Anonymous wrote:Telework is not worth sacrificing my law license.
Anonymous wrote:Anonymous wrote:I am not a lawyer (nor do I play one on tv), but if you had your heart set on DOJ, wouldn't this be a good time to try to get in with competition being down? If you are able to stick it out for two more years, you are in for as long as you want?
People just blindly assume a Democrat will win in 2028, ignoring U.S. history before 2016 (12 years of Reagan/Bush, then 8 of Clinton, 8 of Bush, 8 of Obama). No one should join DOJ now who isn’t comfortable working for President Vance in the future.
Anonymous wrote:I am not a lawyer (nor do I play one on tv), but if you had your heart set on DOJ, wouldn't this be a good time to try to get in with competition being down?
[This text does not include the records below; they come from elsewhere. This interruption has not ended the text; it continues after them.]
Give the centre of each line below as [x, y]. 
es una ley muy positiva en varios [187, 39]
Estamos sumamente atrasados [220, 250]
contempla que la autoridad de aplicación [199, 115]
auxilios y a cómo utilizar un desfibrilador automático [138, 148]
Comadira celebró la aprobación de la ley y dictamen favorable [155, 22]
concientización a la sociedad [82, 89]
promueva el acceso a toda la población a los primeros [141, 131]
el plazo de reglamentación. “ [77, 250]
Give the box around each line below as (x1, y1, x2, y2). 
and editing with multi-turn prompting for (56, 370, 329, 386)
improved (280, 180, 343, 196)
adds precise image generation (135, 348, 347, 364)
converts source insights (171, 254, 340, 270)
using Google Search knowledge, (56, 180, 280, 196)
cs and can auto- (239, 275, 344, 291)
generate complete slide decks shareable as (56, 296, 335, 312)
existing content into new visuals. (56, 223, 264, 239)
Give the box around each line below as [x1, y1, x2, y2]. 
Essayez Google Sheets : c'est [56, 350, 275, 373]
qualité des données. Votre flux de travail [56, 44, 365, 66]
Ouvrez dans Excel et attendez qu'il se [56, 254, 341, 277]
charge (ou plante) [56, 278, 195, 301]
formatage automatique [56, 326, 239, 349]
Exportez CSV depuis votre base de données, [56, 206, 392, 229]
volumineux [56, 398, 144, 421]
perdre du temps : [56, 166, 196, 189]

If you are able to stick it out for two more years, you are in for as long as you want?
Anonymous wrote:I am not a lawyer (nor do I play one on tv), but if you had your heart set on DOJ, wouldn't this be a good time to try to get in with competition being down? If you are able to stick it out for two more years, you are in for as long as you want?
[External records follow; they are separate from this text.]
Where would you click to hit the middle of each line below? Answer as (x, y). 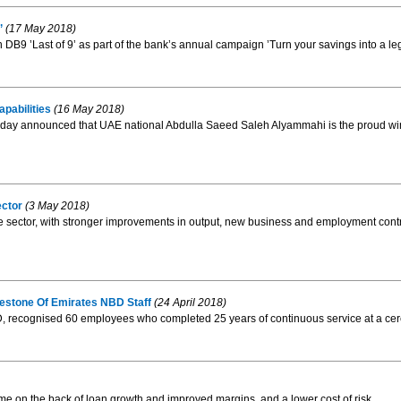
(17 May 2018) (39, 29)
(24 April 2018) (188, 303)
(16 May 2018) (87, 110)
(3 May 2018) (55, 206)
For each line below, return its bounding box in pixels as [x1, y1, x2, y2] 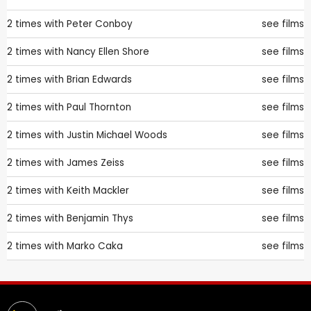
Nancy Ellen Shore [67, 44, 149, 58]
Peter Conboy [67, 17, 133, 31]
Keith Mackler [67, 183, 129, 197]
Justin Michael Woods [67, 128, 167, 142]
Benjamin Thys [67, 211, 133, 225]
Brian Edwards [67, 72, 132, 86]
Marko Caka [67, 239, 123, 253]
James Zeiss [67, 155, 124, 169]
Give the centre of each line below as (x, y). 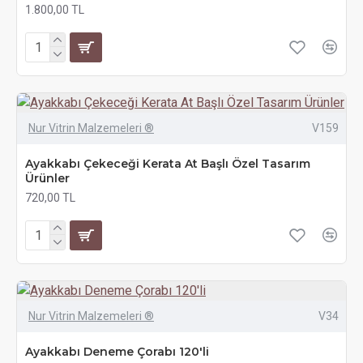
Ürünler (47, 178)
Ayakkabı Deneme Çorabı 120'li (117, 352)
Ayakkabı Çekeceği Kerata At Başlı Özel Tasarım (168, 164)
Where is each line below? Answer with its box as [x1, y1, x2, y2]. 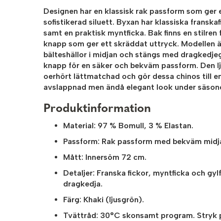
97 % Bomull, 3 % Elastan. [96, 121, 193, 131]
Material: [63, 121, 96, 131]
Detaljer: [63, 168, 95, 178]
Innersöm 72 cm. [83, 152, 147, 162]
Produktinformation [43, 103, 151, 115]
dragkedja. [63, 179, 103, 189]
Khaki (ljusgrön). [81, 195, 144, 205]
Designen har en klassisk [43, 6, 136, 16]
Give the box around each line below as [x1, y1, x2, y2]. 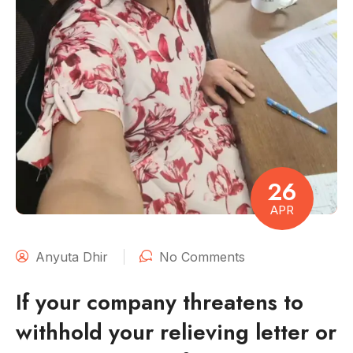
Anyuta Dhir [35, 249, 108, 266]
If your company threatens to [16, 286, 303, 319]
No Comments [159, 249, 245, 266]
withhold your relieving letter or [16, 316, 336, 349]

Anonymous wrote:You can take the job and then sabotage the administration from within with crappy legal work. The people in charge are too dumb to realize you are submitting stupid stuff on purpose.
Anonymous wrote:OP is 100% correct in principle, though I think it would take more than two days per week to move the needle because people can get that in the private sector. I think it would need to be at least four days per week of telework. The more DOJ allows telework, the more they'll be able to attract qualified candidates. People may disagree with this president, but if you give them a well-paying job with lots of flexibility, they will look past policy disagreements.
Anonymous wrote:I am not a lawyer (nor do I play one on tv), but if you had your heart set on DOJ, wouldn't this be a good time to try to get in with competition being down? If you are able to stick it out for two more years, you are in for as long as you want?
Anonymous wrote:Anonymous wrote:Anonymous wrote:maybe a dumb question but does telework/WFH preference indicate party affiliation in current environment?
You can safely assume almost every employee everywhere wants some level of ability to TW regardless of party affiliation.
Right. Who wouldn’t?
Anonymous wrote:Anonymous wrote:maybe a dumb question but does telework/WFH preference indicate party affiliation in current environment?
You can safely assume almost every employee everywhere wants some level of ability to TW regardless of party affiliation.
Anonymous wrote:Im at DOJ and the only bar for hiring attorneys is whether you are willing to defend this lawless administration. Most principled attorneys have left. They’re not trying to attract talent. You are right however that the lower pay should be compensated by more flexibility like telework
Anonymous wrote:maybe a dumb question but does telework/WFH preference indicate party affiliation in current environment?